Leaves were grated in Mini-Beadbeater-1 tissue disruptor and afterwards treated with the Genomic Mini AX Plant SPIN kit (A&A Biotechnology) following the manufacturer’s protocols. The DNA fragments were amplified in a volume of 20 μL containing 20 mM (NH4)SO4, 50 mM Tris-HCl (pH 9.0 at 25 °C), 1.5 mM MgCl2, 1 μL BSA, 200 μM each dATP, dGTP, dCTP, dTTP, 1.0 μM of each primer, one unit of Taq polymerase (Euryx) and 10–20 ng of the DNA template. The reactions were performed under the following conditions: (1) initial denaturation—5 min. at a temperature of 94 °C; (2) denaturation—45 s at 94 °C; (3) annealing—50 s at 55 °C; (4) elongation—1.5 min at 72 °C; (5) final elongation—7 min. at 72 °C. Stages 2–4 were repeated 35 times. Finally, the amplification products were visualized on 2% agarose gel with GelView (Invitrogen™, Carlsbad, CA, USA) staining. Purified PCR products were sequenced in both directions using ABI BigDye 3.1 Terminator Cycle Kit (Applied Biosystems®, Foster City, CA, USA) with the same primers and then visualized using an ABI Prism 3130 Automated DNA Sequencer (Applied Biosystems®, Foster City, CA, USA). For the amplification and sequencing of rpoC1 and rpoC2 we used the primers from Royal Botanical Garden in Kew website [32]. Primers for rpoA and rpoB genes were designed with the use of chloroplast genome of Sezamum indicum, annotated as JN 637766.2 in the GenBank database [33]. The sequences of the applied primers are given in Table 3.

Table 3.

Sequences of DNA primers used in the present study.

Region Forward primer’s sequence (5′-3′) Reverse primer’s sequence (5′-3′)
rpoA CTACTCGGACACTACAGTGG GGGAGACAATTCGGATTGATC
rpoB-1 CCGTCTCTACCCAAGATCCC GTCGACCAATCCCTTCCTAA
rpoB-2 GCGGGGATCCGGTATTTTC GGCTTTCTAGAGATCCCCAA
rpoC1 TATGAAACCAGAATGGATGG GAAAACATAAGTARRCGWGC
rpoC2 CAAAGCAATTTACGCGAAGG GCAATCACTTGTTCCGATTC

Electropherograms were edited and assembled using Sequencher 4.1.4 (Gene Codes Corporation, Ann Arbor, MI, USA).

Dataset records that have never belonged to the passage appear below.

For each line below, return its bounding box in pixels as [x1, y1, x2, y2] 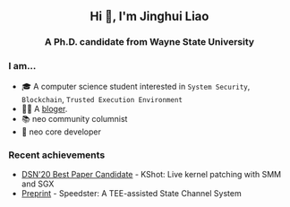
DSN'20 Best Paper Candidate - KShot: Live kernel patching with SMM [21, 168, 282, 179]
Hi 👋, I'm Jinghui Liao [90, 9, 209, 24]
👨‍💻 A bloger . [21, 103, 68, 114]
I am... [8, 60, 37, 73]
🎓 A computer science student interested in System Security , [21, 81, 251, 91]
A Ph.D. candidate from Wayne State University [44, 36, 255, 48]
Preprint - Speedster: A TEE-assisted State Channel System [21, 187, 243, 198]
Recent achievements [8, 149, 106, 161]
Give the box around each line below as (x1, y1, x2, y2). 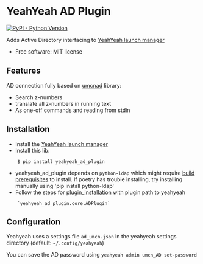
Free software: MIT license (15, 47, 82, 55)
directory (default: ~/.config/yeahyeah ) (6, 239, 105, 247)
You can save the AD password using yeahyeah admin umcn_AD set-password (6, 251, 197, 259)
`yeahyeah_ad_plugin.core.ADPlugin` (17, 200, 111, 206)
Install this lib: (15, 147, 50, 154)
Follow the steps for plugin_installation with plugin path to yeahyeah (15, 189, 186, 196)
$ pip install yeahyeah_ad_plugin (17, 158, 105, 165)
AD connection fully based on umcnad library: (6, 82, 122, 89)
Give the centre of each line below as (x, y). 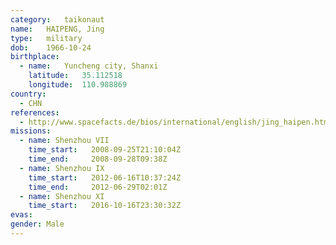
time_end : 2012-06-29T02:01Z (98, 187)
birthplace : (35, 57)
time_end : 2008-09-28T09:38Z (98, 159)
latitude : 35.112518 (75, 76)
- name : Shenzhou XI (62, 196)
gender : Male (37, 224)
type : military (46, 38)
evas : (21, 215)
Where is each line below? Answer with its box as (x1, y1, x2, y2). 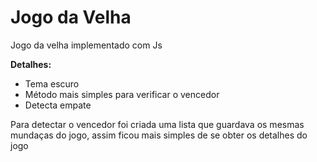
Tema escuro (24, 77, 80, 90)
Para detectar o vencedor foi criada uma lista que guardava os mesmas (10, 118, 305, 130)
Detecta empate (24, 99, 92, 111)
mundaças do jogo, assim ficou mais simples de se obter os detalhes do (10, 129, 308, 141)
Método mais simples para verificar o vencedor (24, 88, 220, 100)
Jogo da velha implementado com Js (10, 39, 163, 51)
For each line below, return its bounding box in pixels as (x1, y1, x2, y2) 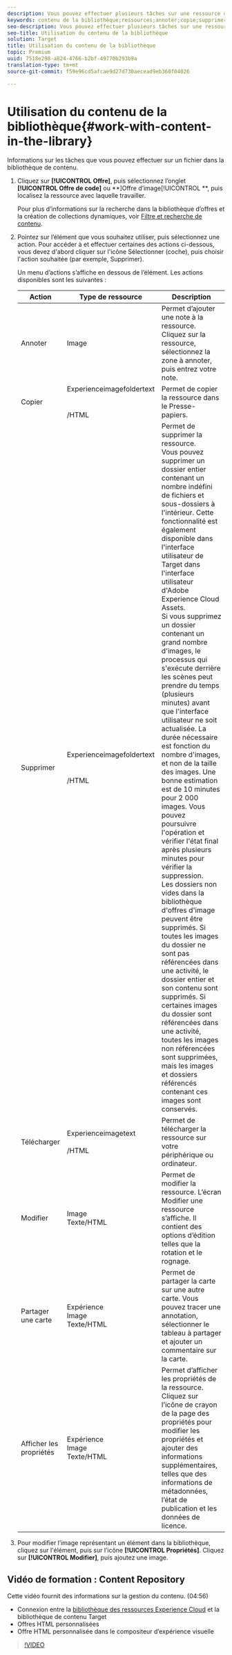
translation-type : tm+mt (7, 62, 79, 68)
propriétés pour (161, 1417, 212, 1427)
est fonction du (161, 741, 211, 751)
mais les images (161, 1061, 214, 1071)
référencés (161, 1078, 197, 1088)
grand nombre (161, 638, 208, 647)
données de (161, 1513, 200, 1522)
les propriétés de (161, 1374, 217, 1384)

The assembled sequences were aligned and manually adjusted with BioEdit 7 [34]. Regions of ambiguous alignment and incomplete data (i.e., at the beginning and end of sequences) were excluded from the analyses.

3.3. Patterns of Substitutions and Phylogenetic Informativeness

The distribution of rates of substitution across sites were estimated using the HyPhy program [35] by assigning a rate class to each site based on the general reversible model. The level of nucleotide substitution saturation was evaluated in DAMBE [36] software by plotting transitions and transversions against pairwise genetic distance. PhyDesign server [19,37] was used to estimate phylogenetic informativeness (PI) of rpo genes. PI profiles were plotted with reference to an uncalibrated tree. The tree used to overlay the historic changes in substitution rates was obtained with ML and ultrametrisized using PATHd8 [38]. To obtain relative ages for the clades, the root of the tree was set at an evolutionary time of 1.0 and tips at time of 0. The HyPhy program [35] which is using empirical base frequencies and a time-reversible model of substitution was used to calculate PI of nucleotide data sets. For the aminoacids (AA) data sets the program Rate4Site [39] was used, using a JTT model of evolution and ML inference method. In order to eliminate an influence of gene length on the outcome per site informativeness was calculated.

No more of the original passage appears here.